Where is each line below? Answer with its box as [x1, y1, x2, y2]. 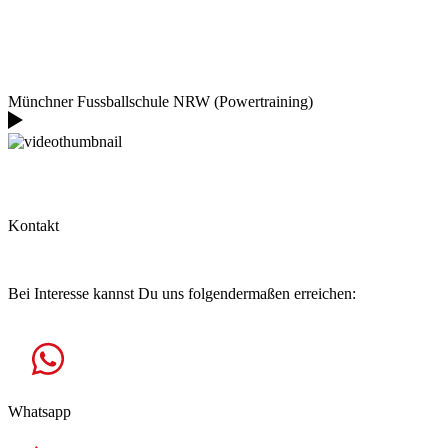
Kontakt [8, 216, 59, 234]
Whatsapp [8, 402, 71, 420]
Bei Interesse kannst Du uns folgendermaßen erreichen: [8, 284, 356, 302]
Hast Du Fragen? [8, 250, 116, 268]
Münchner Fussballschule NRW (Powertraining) [8, 92, 313, 110]
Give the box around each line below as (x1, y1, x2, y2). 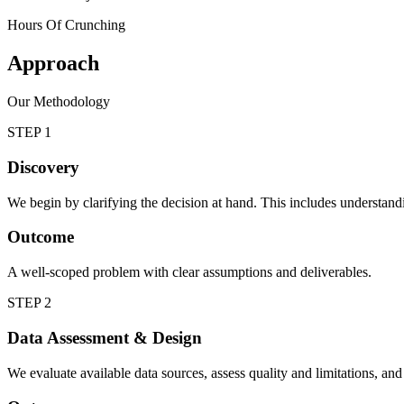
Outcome (7, 227, 74, 247)
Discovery (7, 157, 79, 177)
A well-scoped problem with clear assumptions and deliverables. (7, 264, 372, 280)
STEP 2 (7, 295, 51, 311)
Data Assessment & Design (7, 327, 202, 347)
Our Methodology (7, 94, 110, 110)
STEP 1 (7, 124, 51, 141)
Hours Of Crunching (7, 17, 125, 33)
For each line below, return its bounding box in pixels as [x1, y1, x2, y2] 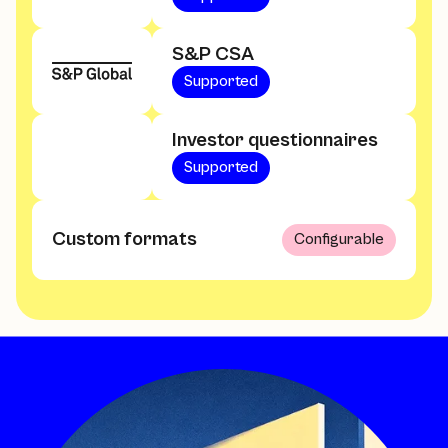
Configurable [294, 230, 384, 249]
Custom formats [52, 227, 197, 251]
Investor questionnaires [172, 128, 378, 152]
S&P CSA [172, 42, 254, 66]
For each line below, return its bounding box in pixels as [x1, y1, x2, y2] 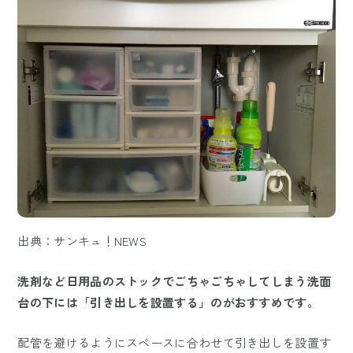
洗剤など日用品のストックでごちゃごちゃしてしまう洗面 [17, 273, 332, 290]
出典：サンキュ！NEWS [17, 232, 147, 250]
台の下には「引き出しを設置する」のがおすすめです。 [17, 294, 319, 311]
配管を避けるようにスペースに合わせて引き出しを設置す [17, 334, 332, 351]
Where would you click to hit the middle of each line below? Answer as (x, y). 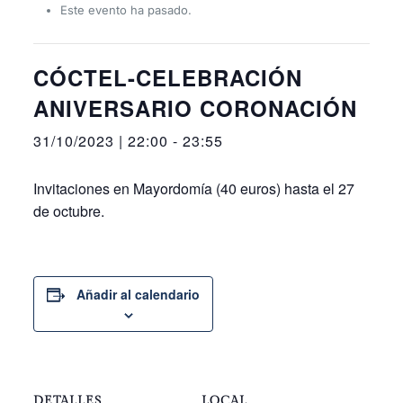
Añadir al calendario (138, 294)
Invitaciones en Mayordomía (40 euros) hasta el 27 (193, 188)
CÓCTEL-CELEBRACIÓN (167, 77)
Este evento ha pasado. (125, 10)
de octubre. (68, 211)
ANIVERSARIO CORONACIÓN (195, 108)
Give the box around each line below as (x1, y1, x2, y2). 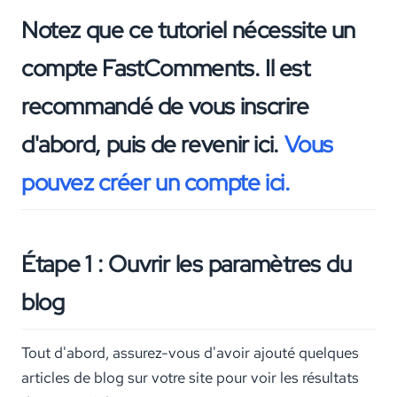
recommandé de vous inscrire (21, 90, 309, 121)
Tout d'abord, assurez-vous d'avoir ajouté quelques (21, 343, 359, 363)
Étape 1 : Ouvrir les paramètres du (21, 248, 352, 279)
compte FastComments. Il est (21, 52, 310, 83)
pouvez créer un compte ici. (21, 167, 291, 198)
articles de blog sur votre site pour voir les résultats (21, 368, 359, 388)
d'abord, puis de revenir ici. (21, 128, 284, 160)
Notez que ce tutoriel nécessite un (21, 14, 355, 45)
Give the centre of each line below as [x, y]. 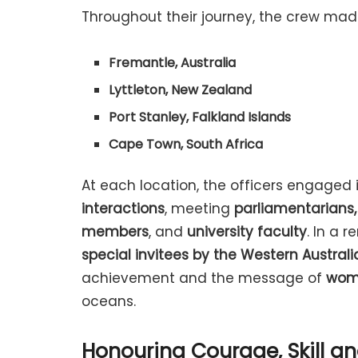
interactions [123, 208]
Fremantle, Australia [173, 62]
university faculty [247, 231]
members [115, 231]
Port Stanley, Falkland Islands [200, 117]
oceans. [109, 301]
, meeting [199, 208]
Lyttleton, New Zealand [181, 89]
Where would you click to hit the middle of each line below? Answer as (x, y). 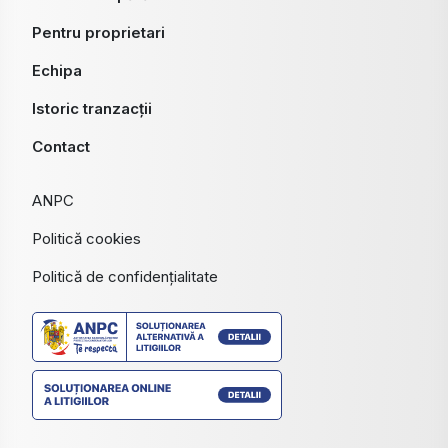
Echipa (57, 71)
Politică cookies (86, 239)
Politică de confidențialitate (125, 277)
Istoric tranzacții (92, 109)
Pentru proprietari (98, 33)
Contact (61, 147)
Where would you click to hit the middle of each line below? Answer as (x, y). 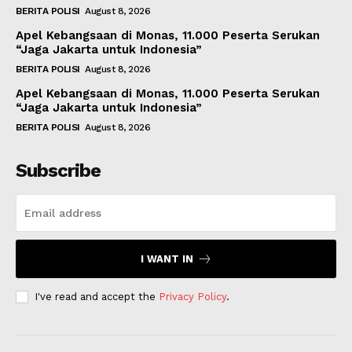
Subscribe (58, 171)
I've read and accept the (97, 297)
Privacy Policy (192, 297)
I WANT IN (167, 259)
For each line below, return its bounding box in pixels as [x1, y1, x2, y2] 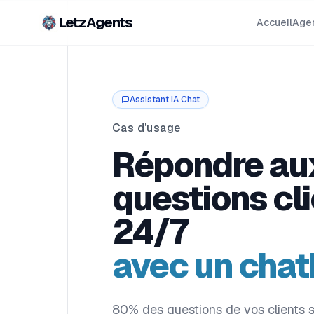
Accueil [256, 16, 292, 29]
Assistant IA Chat [130, 94, 200, 105]
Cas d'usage [112, 121, 181, 135]
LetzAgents [59, 13, 132, 32]
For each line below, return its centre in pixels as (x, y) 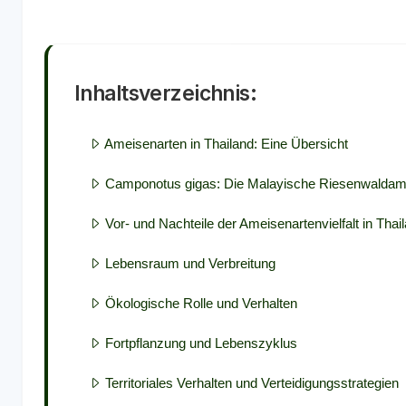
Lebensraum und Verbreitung (190, 263)
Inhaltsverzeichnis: (166, 92)
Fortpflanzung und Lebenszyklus (201, 343)
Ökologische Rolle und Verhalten (201, 303)
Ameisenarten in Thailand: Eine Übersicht (226, 143)
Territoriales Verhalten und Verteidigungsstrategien (252, 382)
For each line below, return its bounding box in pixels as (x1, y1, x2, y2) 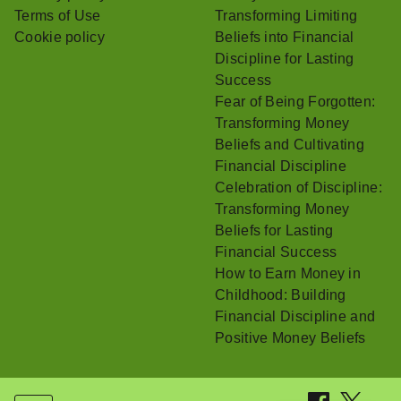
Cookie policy (14, 29, 105, 45)
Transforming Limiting (215, 7, 358, 23)
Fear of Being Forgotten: (215, 93, 376, 109)
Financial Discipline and (215, 308, 376, 324)
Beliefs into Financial (215, 29, 354, 45)
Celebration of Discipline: (215, 179, 382, 195)
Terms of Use (14, 7, 101, 23)
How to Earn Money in (215, 265, 362, 281)
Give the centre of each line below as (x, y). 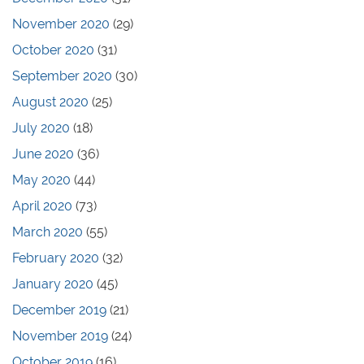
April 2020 (42, 206)
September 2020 (62, 76)
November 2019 (60, 336)
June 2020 (43, 154)
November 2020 (61, 24)
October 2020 (53, 50)
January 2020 (53, 284)
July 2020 (41, 128)
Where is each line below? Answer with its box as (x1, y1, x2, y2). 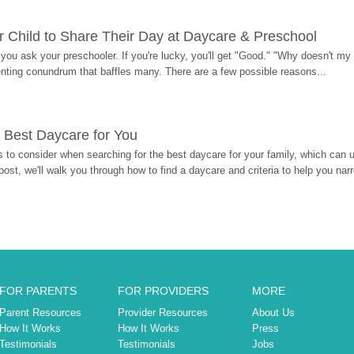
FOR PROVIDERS (117, 284, 209, 297)
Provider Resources (117, 307, 208, 318)
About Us (251, 307, 295, 318)
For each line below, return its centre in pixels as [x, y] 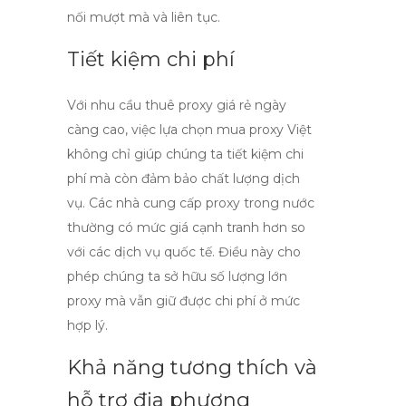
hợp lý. [87, 325]
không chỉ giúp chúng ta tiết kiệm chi [185, 154]
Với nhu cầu [106, 105]
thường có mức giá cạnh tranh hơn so [186, 227]
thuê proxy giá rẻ [198, 105]
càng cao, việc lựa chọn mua [158, 130]
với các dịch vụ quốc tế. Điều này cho [184, 252]
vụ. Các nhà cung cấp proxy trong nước [191, 203]
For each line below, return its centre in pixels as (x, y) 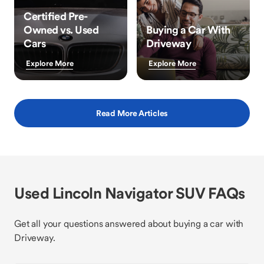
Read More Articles (132, 113)
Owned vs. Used (61, 30)
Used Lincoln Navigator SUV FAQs (130, 193)
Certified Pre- (56, 16)
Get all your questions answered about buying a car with (129, 223)
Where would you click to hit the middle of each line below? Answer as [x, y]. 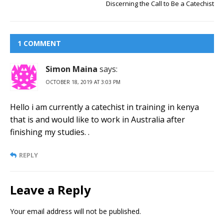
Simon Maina [71, 69]
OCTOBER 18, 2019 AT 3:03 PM [83, 82]
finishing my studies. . [50, 132]
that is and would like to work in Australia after [97, 120]
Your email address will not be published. [75, 211]
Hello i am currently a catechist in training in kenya [104, 107]
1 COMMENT [39, 43]
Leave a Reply [50, 190]
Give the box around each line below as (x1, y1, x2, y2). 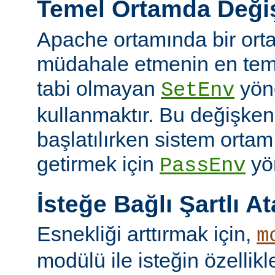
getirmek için (37, 152, 160, 176)
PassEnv (160, 153, 246, 177)
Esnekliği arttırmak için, (37, 222, 257, 246)
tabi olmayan (37, 76, 161, 100)
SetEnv (161, 78, 234, 102)
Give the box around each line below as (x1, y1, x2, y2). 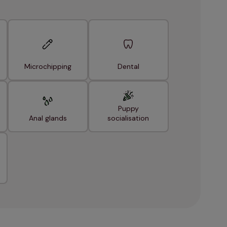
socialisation (107, 113, 149, 123)
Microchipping (24, 62, 71, 71)
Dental (117, 62, 139, 71)
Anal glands (28, 113, 67, 123)
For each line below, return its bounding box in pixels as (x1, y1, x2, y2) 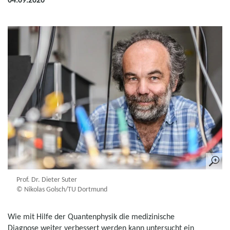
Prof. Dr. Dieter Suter (16, 175, 77, 184)
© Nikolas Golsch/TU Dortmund (16, 185, 107, 194)
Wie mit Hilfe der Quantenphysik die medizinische (8, 212, 175, 221)
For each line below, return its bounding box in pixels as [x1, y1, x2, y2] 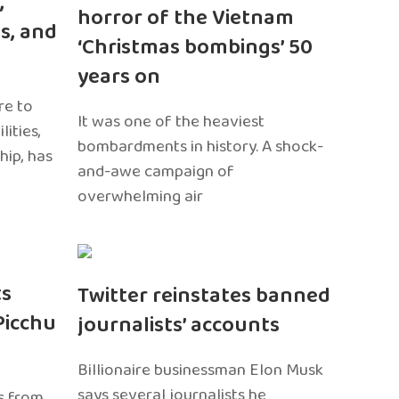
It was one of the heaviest [77, 107, 265, 135]
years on [77, 59, 161, 94]
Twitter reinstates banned [77, 279, 331, 313]
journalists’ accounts [77, 308, 281, 343]
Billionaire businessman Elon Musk [77, 356, 324, 384]
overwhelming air [77, 182, 204, 210]
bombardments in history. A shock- [77, 132, 324, 160]
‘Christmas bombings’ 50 [77, 29, 313, 65]
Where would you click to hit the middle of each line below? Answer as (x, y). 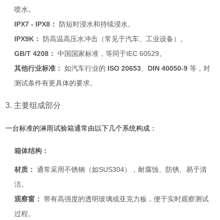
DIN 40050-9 (168, 68)
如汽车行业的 (85, 68)
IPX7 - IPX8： (36, 24)
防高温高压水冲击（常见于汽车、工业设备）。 (114, 39)
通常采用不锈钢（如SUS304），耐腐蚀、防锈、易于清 (121, 169)
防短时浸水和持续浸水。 (96, 24)
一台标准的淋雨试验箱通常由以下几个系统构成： (81, 128)
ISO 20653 (124, 68)

* _Activity_
Looking at the listing above, which lines run from the one containing "socialisation (107, 113, 149, 123)" through the one containing "journalists’ accounts [77, 308, 281, 343]"? Print exactly those, ends included, pictures excluded.

* _Your solution_
socialisation (107, 113, 149, 123)
Microchipping (24, 62, 71, 71)
Dental (117, 62, 139, 71)
Anal glands (28, 113, 67, 123)
For each line below, return its bounding box in pixels as (x1, y1, x2, y2) 
Prof. Dr. Dieter Suter (16, 175, 77, 184)
© Nikolas Golsch/TU Dortmund (16, 185, 107, 194)
Wie mit Hilfe der Quantenphysik die medizinische (8, 212, 175, 221)
For each line below, return its bounding box in pixels as [x1, y1, x2, y2] 
It was one of the heaviest [77, 107, 265, 135]
years on [77, 59, 161, 94]
Twitter reinstates banned [77, 279, 331, 313]
journalists’ accounts [77, 308, 281, 343]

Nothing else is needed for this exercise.